They have carefully scrutinized reviews of Conviction so they can gather a consensus on what did and didn’t work - it’s a ”sweet and sour” experience said Beland. Blacklist arrives March 2013.
The creative director admits he and another producer were ”brought in because it wasn’t going well,” referring to Conviction’s creation. Despite this trouble it retailed well.
”We changed the direction and kind of shipped the game in two years. So Conviction is very sweet and sour for me,” Maxime Beland told Joystiq in an interview. He and his team went through over 80 reviews to gauge what was liked and what was loathed in general, and from there they started to build Blacklist.
The creative director called Conviction a ”stepping stone,” with fans reacting quite well to its more action-orientated gameplay over its more stealth compulsory past. The Ubisoft boss describes what player profiles his team have formulated and then built Blacklists gameplay around.
”We have these three player profiles, player archetypes in our heads,” he says. ”We have the ghost player, that doesn’t want to kill or get detected. We’ve got our action/tank/killer player on the other end of the spectrum, that just wants to throw frag grenades, blind fire, shoot people in the head. And then in the middle, we have what we call the panther.”
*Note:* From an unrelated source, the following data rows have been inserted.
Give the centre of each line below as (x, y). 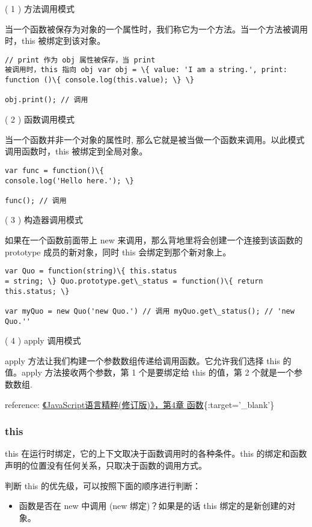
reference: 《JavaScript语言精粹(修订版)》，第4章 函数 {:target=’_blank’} (140, 404)
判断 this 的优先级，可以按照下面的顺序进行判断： (103, 485)
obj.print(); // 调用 (47, 100)
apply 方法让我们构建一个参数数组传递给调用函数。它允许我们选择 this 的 (148, 360)
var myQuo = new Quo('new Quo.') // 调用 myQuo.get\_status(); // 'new (150, 311)
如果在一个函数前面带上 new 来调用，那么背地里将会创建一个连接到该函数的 (154, 240)
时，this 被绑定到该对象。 (55, 41)
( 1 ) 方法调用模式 (40, 8)
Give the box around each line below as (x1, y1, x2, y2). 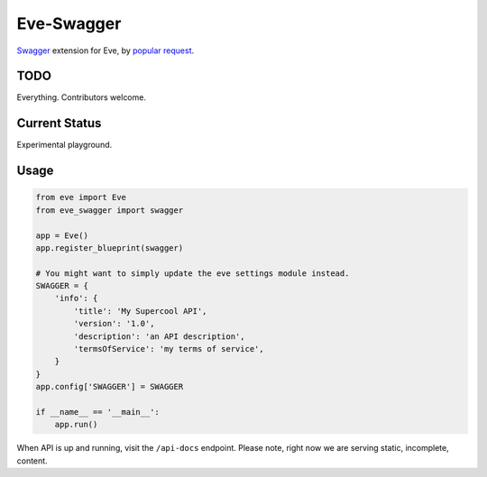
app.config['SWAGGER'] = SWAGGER (35, 381, 184, 392)
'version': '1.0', (73, 318, 155, 329)
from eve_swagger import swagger (35, 205, 184, 216)
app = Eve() (35, 230, 89, 241)
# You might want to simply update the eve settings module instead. (35, 268, 350, 279)
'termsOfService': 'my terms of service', (73, 344, 265, 354)
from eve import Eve (35, 192, 126, 203)
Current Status (16, 115, 102, 131)
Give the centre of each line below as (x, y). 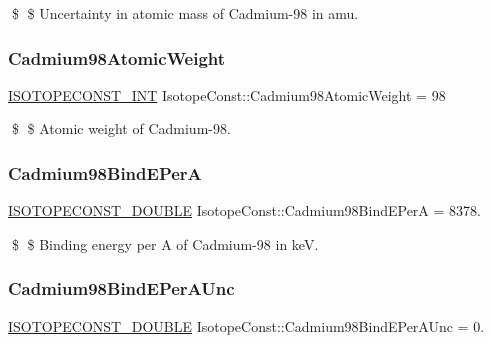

The panther profile is what he calls ”clean, tactical” execution where the player doesn’t fully utilise stealth but rather a well-oiled and quiet traversal. ”So we’re building the game with those three archetypes in mind.”
”The game takes place about six months after Conviction,” he continued.
”We’re making a much bigger singleplayer story, co-op, spies vs mercs,” Béland promises. ”And blurring the lines between all of these modes, I think, is going to make this a huge game.” Splinter Cell: Blacklist releases on Xbox 360, PS3 and PC March 2013. Not long ago Ubisoft released a ghost playthrough of their E3 revealed gameplay.